_PROBLEM REQUIREMENTS_.
Reproduce the records that follow without alteration, apart from removing the pictures.

[Records excerpted from a collection]
____________________
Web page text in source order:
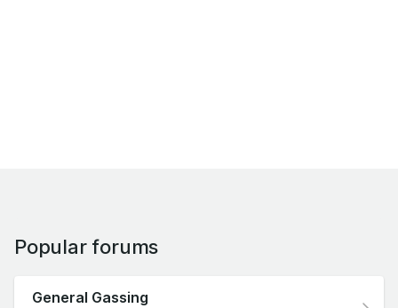
Popular forums
General Gassing
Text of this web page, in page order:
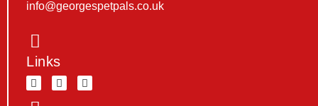
info@georgespetpals.co.uk
Links
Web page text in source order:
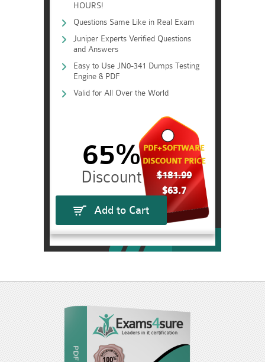
HOURS!
Questions Same Like in Real Exam
Juniper Experts Verified Questions
and Answers
Easy to Use JN0-341 Dumps Testing
Engine & PDF
Valid for All Over the World
PDF+SOFTWARE
DISCOUNT PRICE
$181.99
$63.7
65%
Add to Cart
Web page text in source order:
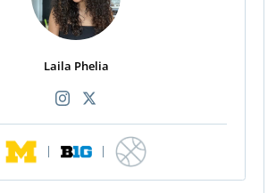
Laila Phelia
| |
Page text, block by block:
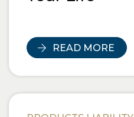
READ MORE
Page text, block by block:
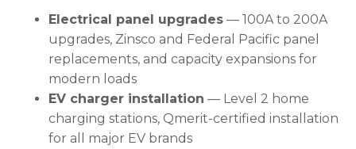
Electrical panel upgrades — 100A to 200A
upgrades, Zinsco and Federal Pacific panel
replacements, and capacity expansions for
modern loads
EV charger installation — Level 2 home
charging stations, Qmerit-certified installation
for all major EV brands
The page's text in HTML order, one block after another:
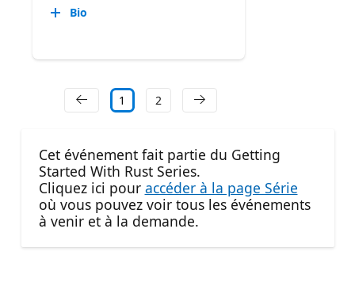
Bio
1 2
Cet événement fait partie du Getting
Started With Rust Series.
Cliquez ici pour accéder à la page Série
où vous pouvez voir tous les événements
à venir et à la demande.
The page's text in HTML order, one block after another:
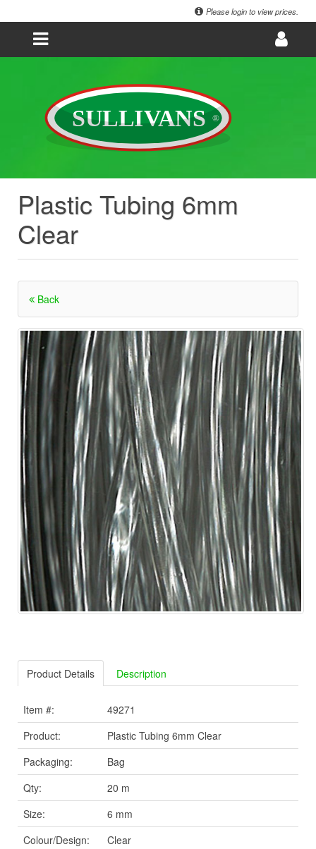
Please login to view prices.
Plastic Tubing 6mm
Clear
Back
Product Details Description
Item #:
49271
Product:
Plastic Tubing 6mm Clear
Packaging:
Bag
Qty:
20 m
Size:
6 mm
Colour/Design:
Clear
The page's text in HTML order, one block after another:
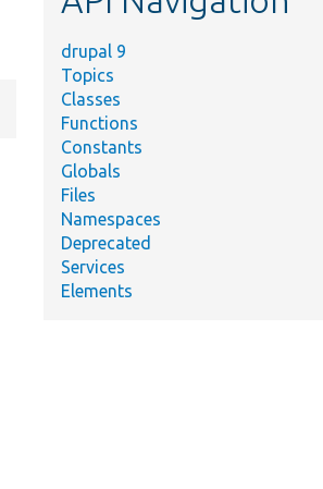
drupal 9
Topics
Classes
Functions
Constants
Globals
Files
Namespaces
Deprecated
Services
Elements
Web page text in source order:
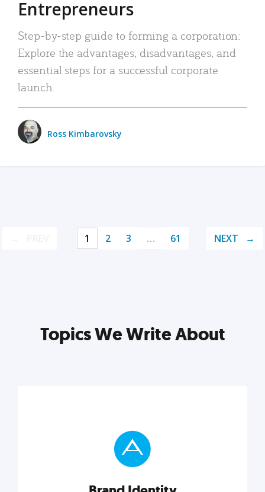
Entrepreneurs
Step-by-step guide to forming a corporation:
Explore the advantages, disadvantages, and
essential steps for a successful corporate
launch.
Ross Kimbarovsky
1 2 3 … 61 NEXT
Topics We Write About
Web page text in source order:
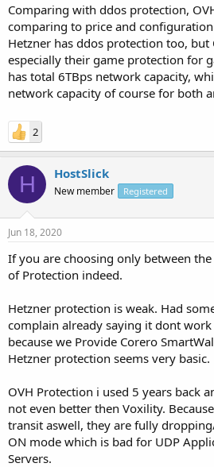
Comparing with ddos protection,
comparing to price and
Hetzner has ddos protection too, but
especially their game protection for
has total 6TBps network capacity,
network capacity of course for both
2
H HostSlick
New member Registered
Jun 18, 2020
If you are choosing only between
of Protection indeed.
Hetzner protection is weak. Had
complain already saying it dont
because we Provide Corero
Hetzner protection seems very basic.
OVH Protection i used 5 years back
not even better then Voxility.
transit aswell, they are fully
ON mode which is bad for UDP
Servers.
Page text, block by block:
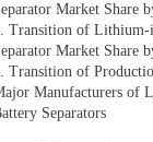
Market Share
Transition of Lithium-
Market Share
Transition of
Manufacturers of
Separators
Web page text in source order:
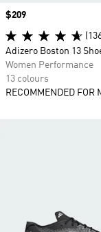
Price
$209
Adizero Boston 13
Women Performance
13 colours
RECOMMENDED FOR
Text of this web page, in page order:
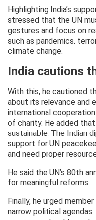
Highlighting India’s
stressed that the UN
gestures and focus on
such as pandemics,
climate change.
India cautions
With this, he cautioned
about its relevance and
international
of charity. He added
sustainable. The Indian
support for UN
and need proper
He said the UN’s 80th
for meaningful reforms.
Finally, he urged
narrow political agendas.
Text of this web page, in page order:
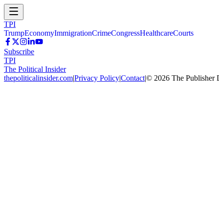
TPI
TrumpEconomyImmigrationCrimeCongressHealthcareCourts
Subscribe
TPI
The Political Insider
thepoliticalinsider.com|Privacy Policy|Contact|© 2026 The Publisher
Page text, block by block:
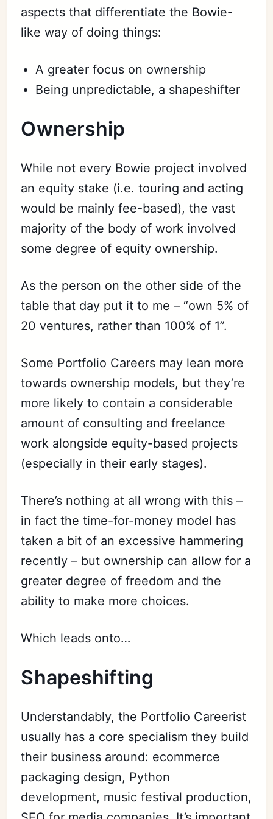
aspects that differentiate the Bowie-
like way of doing things:
A greater focus on ownership
Being unpredictable, a shapeshifter
Ownership
While not every Bowie project involved
an equity stake (i.e. touring and acting
would be mainly fee-based), the vast
majority of the body of work involved
some degree of equity ownership.
As the person on the other side of the
table that day put it to me – “own 5% of
20 ventures, rather than 100% of 1”.
Some Portfolio Careers may lean more
towards ownership models, but they’re
more likely to contain a considerable
amount of consulting and freelance
work alongside equity-based projects
(especially in their early stages).
There’s nothing at all wrong with this –
in fact the time-for-money model has
taken a bit of an excessive hammering
recently – but ownership can allow for a
greater degree of freedom and the
ability to make more choices.
Which leads onto…
Shapeshifting
Understandably, the Portfolio Careerist
usually has a core specialism they build
their business around: ecommerce
packaging design, Python
development, music festival production,
____________________
_COMPLETED EXERCISE_.
Web page text in source order:
Popular forums
General Gassing
Text of this web page, in page order:
info@georgespetpals.co.uk
Links
Web page text in source order:
HOURS!
Questions Same Like in Real Exam
Juniper Experts Verified Questions
and Answers
Easy to Use JN0-341 Dumps Testing
Engine & PDF
Valid for All Over the World
PDF+SOFTWARE
DISCOUNT PRICE
$181.99
$63.7
65%
Add to Cart
Web page text in source order:
Laila Phelia
| |
Page text, block by block:
READ MORE
Page text, block by block:
Electrical panel upgrades — 100A to 200A
upgrades, Zinsco and Federal Pacific panel
replacements, and capacity expansions for
modern loads
EV charger installation — Level 2 home
charging stations, Qmerit-certified installation
for all major EV brands
The page's text in HTML order, one block after another:
Bio
1 2
Cet événement fait partie du Getting
Started With Rust Series.
Cliquez ici pour accéder à la page Série
où vous pouvez voir tous les événements
à venir et à la demande.
The page's text in HTML order, one block after another:
Please login to view prices.
Plastic Tubing 6mm
Clear
Back
Product Details Description
Item #:
49271
Product:
Plastic Tubing 6mm Clear
Packaging:
Bag
Qty:
20 m
Size:
6 mm
Colour/Design:
Clear
The page's text in HTML order, one block after another:
drupal 9
Topics
Classes
Functions
Constants
Globals
Files
Namespaces
Deprecated
Services
Elements
Web page text in source order:
Entrepreneurs
Step-by-step guide to forming a corporation:
Explore the advantages, disadvantages, and
essential steps for a successful corporate
launch.
Ross Kimbarovsky
1 2 3 … 61 NEXT
Topics We Write About
Web page text in source order:
Comparing with ddos protection,
comparing to price and
Hetzner has ddos protection too, but
especially their game protection for
has total 6TBps network capacity,
network capacity of course for both
2
H HostSlick
New member Registered
Jun 18, 2020
If you are choosing only between
of Protection indeed.
Hetzner protection is weak. Had
complain already saying it dont
because we Provide Corero
Hetzner protection seems very basic.
OVH Protection i used 5 years back
not even better then Voxility.
transit aswell, they are fully
ON mode which is bad for UDP
Servers.
Page text, block by block:
Market Share
Transition of Lithium-
Market Share
Transition of
Manufacturers of
Separators
Web page text in source order:
Price
$209
Adizero Boston 13
Women Performance
13 colours
RECOMMENDED FOR
Text of this web page, in page order:
Highlighting India’s
stressed that the UN
gestures and focus on
such as pandemics,
climate change.
India cautions
With this, he cautioned
about its relevance and
international
of charity. He added
sustainable. The Indian
support for UN
and need proper
He said the UN’s 80th
for meaningful reforms.
Finally, he urged
narrow political agendas.
Text of this web page, in page order:
TPI
TrumpEconomyImmigrationCrimeCongressHealthcareCourts
Subscribe
TPI
The Political Insider
thepoliticalinsider.com|Privacy Policy|Contact|© 2026 The Publisher
Page text, block by block:
aspects that differentiate the Bowie-
like way of doing things:
A greater focus on ownership
Being unpredictable, a shapeshifter
Ownership
While not every Bowie project involved
an equity stake (i.e. touring and acting
would be mainly fee-based), the vast
majority of the body of work involved
some degree of equity ownership.
As the person on the other side of the
table that day put it to me – “own 5% of
20 ventures, rather than 100% of 1”.
Some Portfolio Careers may lean more
towards ownership models, but they’re
more likely to contain a considerable
amount of consulting and freelance
work alongside equity-based projects
(especially in their early stages).
There’s nothing at all wrong with this –
in fact the time-for-money model has
taken a bit of an excessive hammering
recently – but ownership can allow for a
greater degree of freedom and the
ability to make more choices.
Which leads onto…
Shapeshifting
Understandably, the Portfolio Careerist
usually has a core specialism they build
their business around: ecommerce
packaging design, Python
development, music festival production,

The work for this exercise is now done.